§ REQUIRED WORK:
A line below contains "narrow than the", and a later one contains "the blockhcain history". Repeat both, with every line between them, exactly.

§ MATERIAL FOR THIS EXERCISE:
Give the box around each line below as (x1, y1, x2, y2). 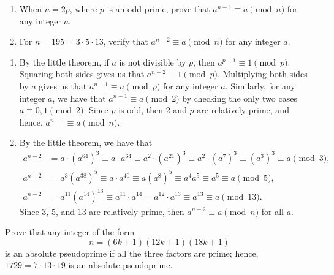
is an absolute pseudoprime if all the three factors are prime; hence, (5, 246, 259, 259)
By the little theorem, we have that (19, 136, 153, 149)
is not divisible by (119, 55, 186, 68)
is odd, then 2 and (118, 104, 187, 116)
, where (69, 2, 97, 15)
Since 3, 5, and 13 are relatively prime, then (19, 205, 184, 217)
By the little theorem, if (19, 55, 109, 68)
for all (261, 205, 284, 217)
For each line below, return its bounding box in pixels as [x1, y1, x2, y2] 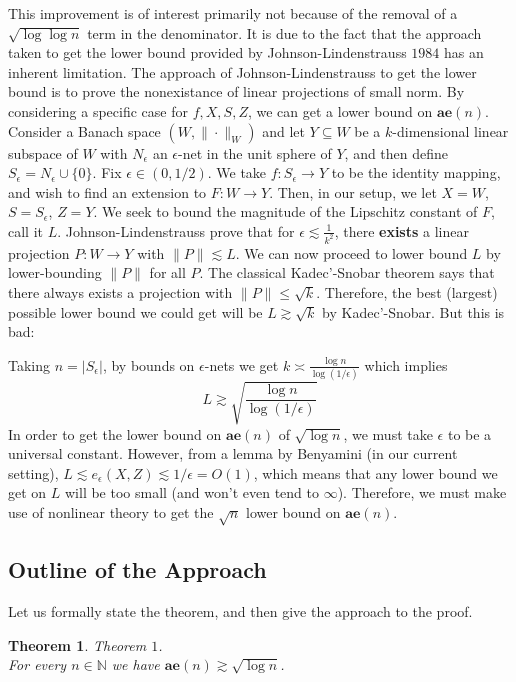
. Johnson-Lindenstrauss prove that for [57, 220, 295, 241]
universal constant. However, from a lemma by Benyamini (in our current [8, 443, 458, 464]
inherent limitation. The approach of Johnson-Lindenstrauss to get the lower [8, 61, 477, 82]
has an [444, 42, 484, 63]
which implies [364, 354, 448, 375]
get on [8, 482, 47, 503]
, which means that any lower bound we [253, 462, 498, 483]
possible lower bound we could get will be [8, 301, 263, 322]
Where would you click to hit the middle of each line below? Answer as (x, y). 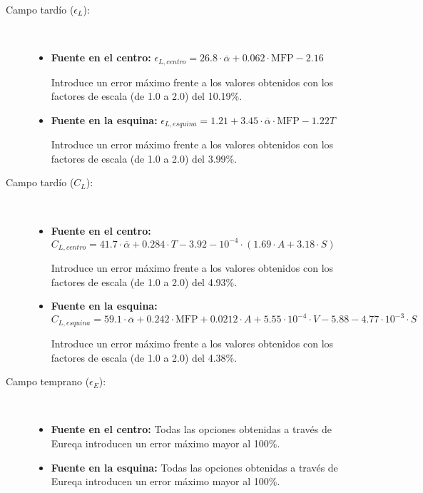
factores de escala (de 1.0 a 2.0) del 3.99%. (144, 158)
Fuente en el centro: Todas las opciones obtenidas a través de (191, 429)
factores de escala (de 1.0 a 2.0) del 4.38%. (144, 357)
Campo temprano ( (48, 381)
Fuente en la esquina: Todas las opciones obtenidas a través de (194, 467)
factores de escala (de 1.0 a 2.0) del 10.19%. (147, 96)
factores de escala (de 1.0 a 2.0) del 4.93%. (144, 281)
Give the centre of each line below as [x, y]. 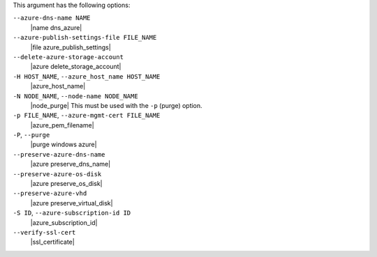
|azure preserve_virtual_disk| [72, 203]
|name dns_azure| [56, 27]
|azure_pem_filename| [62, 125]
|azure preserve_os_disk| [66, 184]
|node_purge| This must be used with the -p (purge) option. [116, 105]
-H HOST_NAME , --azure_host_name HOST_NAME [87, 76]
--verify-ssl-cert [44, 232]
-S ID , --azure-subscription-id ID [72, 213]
---
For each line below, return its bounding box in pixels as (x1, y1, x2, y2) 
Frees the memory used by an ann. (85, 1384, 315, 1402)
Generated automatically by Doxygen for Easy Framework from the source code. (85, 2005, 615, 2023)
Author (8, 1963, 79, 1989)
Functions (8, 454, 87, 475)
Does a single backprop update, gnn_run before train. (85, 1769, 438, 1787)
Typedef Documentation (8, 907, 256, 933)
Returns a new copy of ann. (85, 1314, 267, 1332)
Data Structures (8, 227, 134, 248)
---
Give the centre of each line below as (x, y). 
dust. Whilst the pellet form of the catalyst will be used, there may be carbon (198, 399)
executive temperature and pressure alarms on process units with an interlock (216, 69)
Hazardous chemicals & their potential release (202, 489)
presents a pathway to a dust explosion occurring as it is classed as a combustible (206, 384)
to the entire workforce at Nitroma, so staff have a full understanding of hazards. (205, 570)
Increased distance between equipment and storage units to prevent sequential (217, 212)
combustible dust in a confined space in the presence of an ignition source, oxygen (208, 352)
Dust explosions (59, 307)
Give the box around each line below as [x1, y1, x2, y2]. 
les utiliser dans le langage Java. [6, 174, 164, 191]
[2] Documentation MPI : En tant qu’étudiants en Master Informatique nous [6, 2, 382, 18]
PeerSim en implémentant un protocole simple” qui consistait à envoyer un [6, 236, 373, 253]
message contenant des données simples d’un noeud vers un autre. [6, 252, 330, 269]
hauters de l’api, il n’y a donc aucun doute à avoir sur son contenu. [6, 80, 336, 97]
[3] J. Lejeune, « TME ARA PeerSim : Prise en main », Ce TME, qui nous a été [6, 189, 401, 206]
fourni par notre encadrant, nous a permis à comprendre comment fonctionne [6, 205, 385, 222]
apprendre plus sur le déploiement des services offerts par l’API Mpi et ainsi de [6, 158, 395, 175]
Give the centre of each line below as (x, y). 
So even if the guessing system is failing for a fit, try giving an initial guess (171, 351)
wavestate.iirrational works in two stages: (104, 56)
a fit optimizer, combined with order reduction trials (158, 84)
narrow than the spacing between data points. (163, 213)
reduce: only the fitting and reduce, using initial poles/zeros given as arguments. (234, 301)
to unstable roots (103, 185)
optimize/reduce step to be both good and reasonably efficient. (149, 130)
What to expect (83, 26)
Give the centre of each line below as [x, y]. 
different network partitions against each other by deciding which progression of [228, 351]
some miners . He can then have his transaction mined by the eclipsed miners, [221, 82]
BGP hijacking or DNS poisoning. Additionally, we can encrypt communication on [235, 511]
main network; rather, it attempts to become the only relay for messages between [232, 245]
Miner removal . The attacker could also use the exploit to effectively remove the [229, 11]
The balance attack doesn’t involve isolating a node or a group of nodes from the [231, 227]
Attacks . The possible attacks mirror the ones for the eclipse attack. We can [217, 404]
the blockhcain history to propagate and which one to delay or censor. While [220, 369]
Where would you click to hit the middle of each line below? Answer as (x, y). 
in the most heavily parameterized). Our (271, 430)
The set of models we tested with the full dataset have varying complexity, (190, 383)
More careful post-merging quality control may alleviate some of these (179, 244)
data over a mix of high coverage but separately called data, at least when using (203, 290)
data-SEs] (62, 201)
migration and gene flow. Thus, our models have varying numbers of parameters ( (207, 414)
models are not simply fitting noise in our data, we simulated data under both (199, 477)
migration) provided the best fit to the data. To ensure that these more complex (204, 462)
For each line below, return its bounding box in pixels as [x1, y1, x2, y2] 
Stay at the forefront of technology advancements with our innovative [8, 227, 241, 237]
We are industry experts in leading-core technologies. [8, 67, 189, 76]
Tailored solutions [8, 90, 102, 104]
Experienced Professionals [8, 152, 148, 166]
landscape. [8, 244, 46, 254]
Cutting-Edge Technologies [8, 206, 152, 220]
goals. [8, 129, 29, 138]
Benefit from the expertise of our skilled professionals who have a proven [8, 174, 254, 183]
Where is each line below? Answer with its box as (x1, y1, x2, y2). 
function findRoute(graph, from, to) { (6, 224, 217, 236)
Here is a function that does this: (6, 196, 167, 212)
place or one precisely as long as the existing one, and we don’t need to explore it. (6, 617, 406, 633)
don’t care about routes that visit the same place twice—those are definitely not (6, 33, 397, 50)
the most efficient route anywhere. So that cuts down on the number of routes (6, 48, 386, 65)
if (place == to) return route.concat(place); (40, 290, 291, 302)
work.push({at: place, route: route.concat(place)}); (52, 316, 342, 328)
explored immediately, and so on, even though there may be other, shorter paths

§ RESPONSE AREA:
narrow than the spacing between data points. (163, 213)
reduce: only the fitting and reduce, using initial poles/zeros given as arguments. (234, 301)
to unstable roots (103, 185)
optimize/reduce step to be both good and reasonably efficient. (149, 130)
What to expect (83, 26)
Give the centre of each line below as [x, y]. 
different network partitions against each other by deciding which progression of [228, 351]
some miners . He can then have his transaction mined by the eclipsed miners, [221, 82]
BGP hijacking or DNS poisoning. Additionally, we can encrypt communication on [235, 511]
main network; rather, it attempts to become the only relay for messages between [232, 245]
Miner removal . The attacker could also use the exploit to effectively remove the [229, 11]
The balance attack doesn’t involve isolating a node or a group of nodes from the [231, 227]
Attacks . The possible attacks mirror the ones for the eclipse attack. We can [217, 404]
the blockhcain history to propagate and which one to delay or censor. While [220, 369]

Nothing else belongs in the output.